VII.Modern and Ancient Spiritual Exercises May 27, 1922
The way man through the ages has attained higher knowledge throws light on his being and evolution. The path of Yoga led to an enhanced feeling of self and to memory of existence before birth. The Bhagavad Gita, the Vedanta philosophy and mantric sayings all originated from the spiritual experiences of the Yogi. The Yogi combined breathing and thinking into one process, thus obtaining his higher knowledge by means of the body. Modern man must do the opposite: separate thinking from breathing and with pure thinking enter into the rhythms of the external world. All modern exercises in meditation aim at separating thinking from breathing (plant exercise in Knowledge of the Higher Worlds). The twelve senses. The directions of space are qualitatively different. Through ascetic practices revelations of the great religions were obtained. The attainment of higher knowledge through meditation causes not physical but soul pain which must be overcome.

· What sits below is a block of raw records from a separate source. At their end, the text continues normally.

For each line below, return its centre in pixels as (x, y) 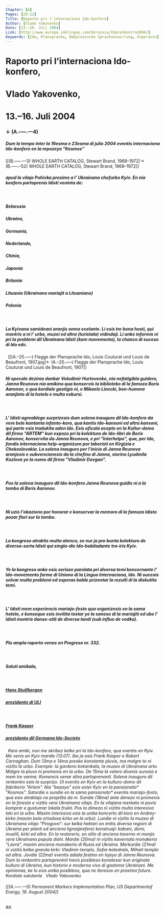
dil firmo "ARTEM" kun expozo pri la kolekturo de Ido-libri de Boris (74, 433)
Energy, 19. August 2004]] (32, 892)
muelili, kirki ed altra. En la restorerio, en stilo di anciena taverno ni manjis (80, 834)
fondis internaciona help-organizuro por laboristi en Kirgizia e (70, 444)
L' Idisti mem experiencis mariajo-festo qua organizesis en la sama (75, 609)
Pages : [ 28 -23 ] (21, 14)
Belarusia (16, 206)
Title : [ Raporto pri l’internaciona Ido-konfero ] (57, 19)

VIII.The Elementary World and its Beings May 28, 1922
Man's relation to elemental beings during earth evolution. A new stream of spirituality is ready to pour in and fructify the declining intellect. Man's special task between the 15th and 19th Centuries. The difference between attaining a higher attribute through strenuous effort and being simply born with it. The Yogi attained knowledge by entering deeper into his physical being. Modern man must go right out of his body and participate in the external world. The four elements and the beings connected with them. The danger that elemental beings may, through man's materialism, come under Ahrimanic influence and deflect the earth from its proper course. A sign of this danger can be seen in the practice and popularity of psychoanalysis. A similar danger would arise if the elemental beings of the higher ether elements would come under the domination of Lucifer. The necessity for man to attain spiritual insight.

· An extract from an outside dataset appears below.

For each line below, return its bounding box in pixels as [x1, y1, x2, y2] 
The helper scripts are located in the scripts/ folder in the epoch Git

IX.The Contrasting World-Conceptions of East and West June 17, 1922
Man's relation to his environment during sleep. Great cultures arose in ancient times though men were not educated in the modern sense. Their thoughts were inspired, whereas now man has to produce them himself with effort. This necessity began in ancient Greece (Socrates). In the Orient thoughts arose of their own accord. Man's whole organization was different and therefore also his relation to the divine beings during sleep. Man's senses in particular have changed considerably even within historical times. The origin of the belief in ghosts. In former times man experienced thoughts pulsating through his will. Modern man, especially Western man, experiences only will impulses and instincts. For him these become inner ghosts because, like the outer ghosts, they are not recognized in their true nature. Luciferic and Ahrimanic instincts. Man at present lives in a period when ancient ghosts collide with modern ones giving rise to chaotic conditions. Man's strongest aim now must be to attain spiritual insight that will enable him to receive spiritual impulses also for his life as a social being.